Strona 1 z 1

Ciężarna świnka morska.

: 12 listopada 2013, 10:59
autor: monita2009
Jestem nowa na forum więc z góry przepraszam jeśli źle piszę. Od dwóch tygodni mam dwie świnki. Jak się okazało jedna z nich zostanie mamusią. Taki gratis ze sklepu!Brzuchol coraz większy. Czasem się rusza. Proszę Was o porady:
- jak karmić ciężarną świnkę (zwłaszcza czego jej nie podawać),
- jak karmić po porodzie,
- czy trzeba oddzielić ją i po jakim czasie od maluszków (jeśli tak to dlaczego),
- czy maluszki można brać na rękę (po jakim czasie),
Jeżeli możecie udzielić mi wskazówek to będę bardzo wdzięczna. Monika

Re: Ciężarna świnka morska.

: 12 listopada 2013, 11:17
autor: merida91
Pochwal się swoimi nowymi współlokatorami :D
Tak to jest ze świnkami z zoologicznych. W ogóle ich tam nie rozdzielają, później niespodzianka. Świnka musi mieć pod dostatkiem siana, karmy, będzie mieć wielki apetyt na w sumie wszystko. Jeżeli jest już w zaawansowanej ciąży to lepiej jej nie wyciągać z klatki, pieszczoty tylko przez szczeble muszą wystarczyć niestety :/ a szkoda, bo świniak Cię jeszcze nie zna, skoro masz je tylko dwa tygodnie. Po porodzie maluchy zaczynają jeść to co mama, są bardzo samodzielne. Ogólnie małe prosięta to małe szczęścia :) Jakie stare są Twoje świnki?

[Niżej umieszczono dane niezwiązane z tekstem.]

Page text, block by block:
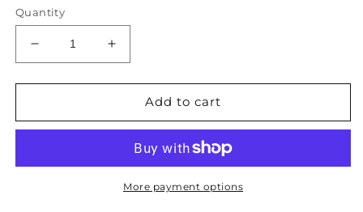
Quantity
Decrease
quantity
for
Red
Waist
Increase
quantity
for
Handmade
Red
Cozy
Waist
Wide
Add to cart
More payment options

Re: Ciężarna świnka morska.

: 12 listopada 2013, 15:14
autor: monita2009
Dziękuję za odpowiedź. Moje świnki są młode. "Mamuśka" - Szekla myślę, ze ma jakieś 3-4 miesiące, natomiast młodsza - Flauta myślę, że ma 2-3 miesiące. Teraz je rozdzieliłam, bo Flauta jest strasznie płochliwa. Wszystkiego się boi. Ciągle siedzi schowana pod sianem albo trocinami. Żal mi jej. Wiem, że nie powinno się kupować u zoologa, ale przecież i te zwierzaczki muszą mieć szansę na kochających ich właścicieli i spokojny domek, a ja im chcę to zapewnić. Dla mnie sa one śliczne i mam nadzieję, że Flauta się uspokoi. A powiedz mi czy tak jak piszą w necie trzeba dawać ciężarnej specjalną karmę albo więcej witaminy c? Monika.

Re: Ciężarna świnka morska.

: 12 listopada 2013, 20:23
autor: Talia
Nie wiem czy dobrym krokiem było rozdzielenie świnek, jeśli były ze sobą zżyte może to spowodować stres przyszłej mamy.

Jeśli chodzi o żywienie to ważna jest dobra karma i różnorodność warzyw i owoców. Najlepiej na ten czas wyrzucić z diety wszelkie wzdymające warzywa (brokuł, kapuste pek, kalafior), odstawić też wszelkie mieszanki ziół, gdyż niektóre z zawartych w nich gatunków mogą spowodować przedwczesny poród, poronienie (nie mówię tu tylko o liściach malin, ale podobno i pietruszka w za dużych ilościach może spowodować poronienie). Ważna jest też odpowiednia ilość minerałów, w szczególności wapnia, polecam dawać w niewielkich ilościach koperek (nie za dużo, zbyt duża ilość minerałów powoduje u świnek powstawanie kamieni w pęcherzu).
Niektórzy hodowcy polecają również dosypywanie do wody glukozy w niewielkich ilościach, jest to jeden ze sposobów zapobiegania toksemii, szczególnie w ostatnich dobach przed porodem, kiedy świnki często tracą apetyt.